桟橋に戻ったからだろう、マユラの足が人魚のそれから、二本の人間の足に戻る。
不思議なことに、靴はそのままはいている。スカートはぼろぼろになっていて、ところどころ足は向き出しになっていたが、怪我は切り傷程度。治療のポーションさえ一粒食べれば、問題なく治るだろう。
「あ、あの、お兄様」
「マユラか」
「は、はい、マユラです。お兄様、そ、その、助けていただいてありがとうございました……」
どうも、おそろしさが先に立ってしまい、兄と話すとしどろもどろになってしまう。
レオナードや師匠と話しているときは、こんなことはないのだが。
「いや。問題ない。……お前は、あのような場所でなにをしていた」
「スキュラ退治を。れ、錬金術師と、して……」
「……マユラ」
「は、はい」
「お前は錬金術師として身を立てた。私を救うことができるほどに、有能な錬金術師になったというわけだ」
「そ、そこまでは……」
兄の両手が、マユラの腰を抱いている。
近すぎないだろうか。兄の凶悪なほどに美しい顔面が傍にあっても、それは兄なのでどうとも思わないが。
でも、近すぎる。
「レイクフィアは錬金術師など認めない。だが、魔法の才のないお前が選んだ職業としてそれは相応しい。マユラ、私はお前を認めよう。つまり……もう、我慢をしなくていいというわけだ」
「が、我慢……?」
「あぁ。……マユラ、心配していた」
ぎゅうううと、それはもう激しくユリシーズが抱きしめてくるので、マユラは目を白黒させた。

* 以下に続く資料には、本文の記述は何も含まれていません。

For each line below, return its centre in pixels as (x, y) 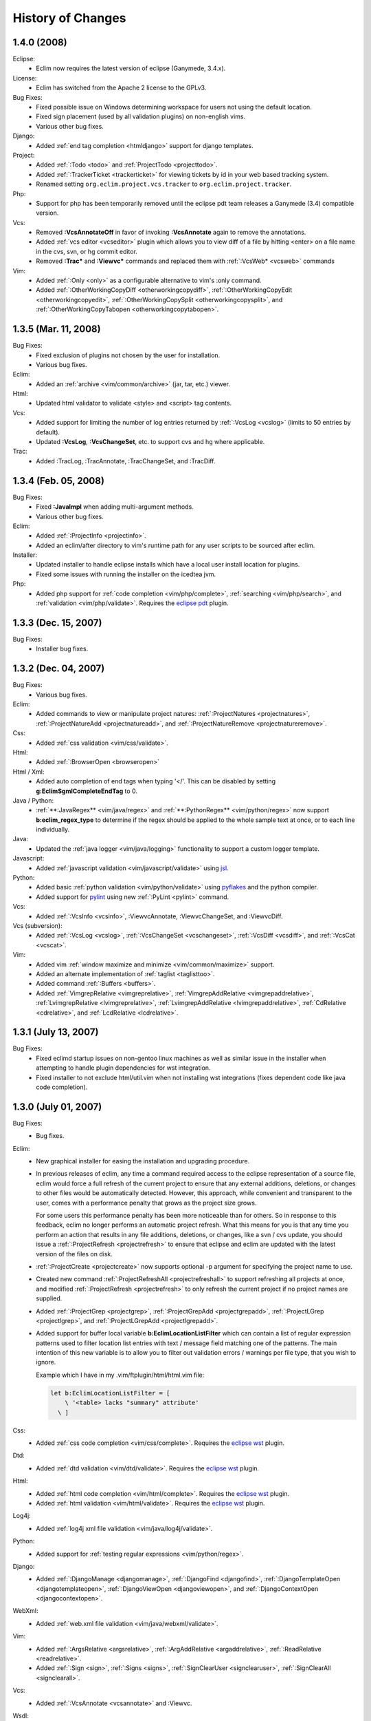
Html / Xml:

兄はまだスキュラの呪いにやられて、高熱を出しているのではないだろうか。
『おい、つぶすな。なんだこの男は。兄か。兄なのか、本当に』
「兄です……私のお兄様です」
「あぁ、マユラ。お前がお兄様と私を呼ぶ声を、この四年どんなに夢に見たことか。努力家で優秀な私の妹よ。私たちは口付けをした。つまりはそういうことだ」
「ど、どういうことですか……!?」
「ユリシーズ、マユラは怪我をしている。そろそろ離れろ。傷が痛むだろう」
レオナードがべりっと、ユリシーズをマユラから引き剥がしてくれる。
マユラは『おい、お前の兄はどうなっているのだ』と呆れる師匠を抱きしめながら、恐怖によって高鳴る鼓動を落ち着かせた。